The 2019 results represent a continuation of the trends of the past five years, says shareholder Kerem Aksoy, chief investment officer of US-based Glacier Pass Partners, who believes Bell’s engineering success continues to be overwhelmed by the company’s misguided capital allocation and investment policies, resulting in the net destruction of shareholder value.
“Since 2014 Bell has invested over R3.5 billion, well in excess of the R750 million of net profit it generated over the same period,” says Aksoy.
“Today, it’s clear these investments have yielded minimal returns with Bell’s days of inventory rising from a low of 173 days in FY14 to a recent high of 240, all the while saddling the company with unnecessary and expensive debt.”
Logan says return on invested capital has fallen to less than half of the 10% it was achieving up to 2012; in 2019 it was down to a mere 4.4%.
One of the conclusions of an analysis of the company’s financial performance done in 2019 by Fractal Value Advisors is that return on invested capital has been “well below” the cost of capital since 2013. This means that although reporting earnings growth, Bell is not making an economic profit – that is a profit after allowing for the cost of invested capital.
Because it is not making economic profit, debt has been used to fund an expanding asset base resulting in a debt level “indicative of a junk credit rating”, said Fractal.
The report points out that this significantly raises the risk of financial distress and places pressure on the share price.
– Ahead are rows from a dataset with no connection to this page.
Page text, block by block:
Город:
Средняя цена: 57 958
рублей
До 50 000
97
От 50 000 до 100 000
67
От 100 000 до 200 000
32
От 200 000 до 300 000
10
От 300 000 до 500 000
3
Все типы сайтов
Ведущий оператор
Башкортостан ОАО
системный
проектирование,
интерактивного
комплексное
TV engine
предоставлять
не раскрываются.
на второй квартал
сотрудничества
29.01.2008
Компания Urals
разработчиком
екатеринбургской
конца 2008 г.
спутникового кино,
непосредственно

Since the report was released in early 2019, Bell’s gearing has increased from 42% to a distressing 54% as inventory piles up.
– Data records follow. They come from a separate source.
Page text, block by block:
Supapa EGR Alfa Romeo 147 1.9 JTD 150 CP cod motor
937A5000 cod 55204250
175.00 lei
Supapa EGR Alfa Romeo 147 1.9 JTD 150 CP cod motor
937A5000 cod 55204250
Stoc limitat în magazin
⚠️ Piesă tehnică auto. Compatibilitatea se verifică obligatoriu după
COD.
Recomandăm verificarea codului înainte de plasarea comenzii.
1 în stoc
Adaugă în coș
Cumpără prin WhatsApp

Short-term incentives based on achieving net profit after tax (Npat), and long-term incentives based on a combination of headline earnings per share (Heps) and total shareholder returns, are a large part of the problem, says Logan.
He points out that remuneration is paid fully in cash and that management owns very few shares.
Rewarded for using debt
“Under the current incentive schemes management is rewarded for the use of debt as it aids them in hitting ever-increasing Npat and Heps targets while, unlike shareholders, they do not bear the long-term downside risk associating with the increased gearing.”
Ahead of last year’s AGM, Logan and Glacier Pass Partners approached the board with suggestions for changes to the remuneration policy that would help switch focus back to returns. The minutes of the 2019 AGM reveal that the company undertook to consider this input. However, Logan says they received no feedback from the board until last month.
He dismisses what he calls the minor changes made to the remuneration policy during 2019, saying the incentives remain overwhelmingly weighted towards Npat and Heps.
Aksoy says management and the board have rebuffed repeated approaches from concerned shareholders. “Despite Bell’s accelerated financial deterioration in FY19, when we look at the Bell’s 2020 proxy and recent statements, it is more of the same – the same people, the same policies, the same broken strategies.”
Logan and Aksoy point out that ultimate ownership and responsibility for a company lies with its shareholders. They are hoping that the Bell family, which holds 38% of the company, and US group John Deere, with 32%, will work with all the shareholders to unlock the tremendous value within the company before it’s too late.
When asked for comment on the proposed resolution, group chair Gary Bell told Moneyweb: “We do not comment in the media on any interaction that we may have with shareholders.”
Bell added that the board believed the altered incentives had addressed their concerns.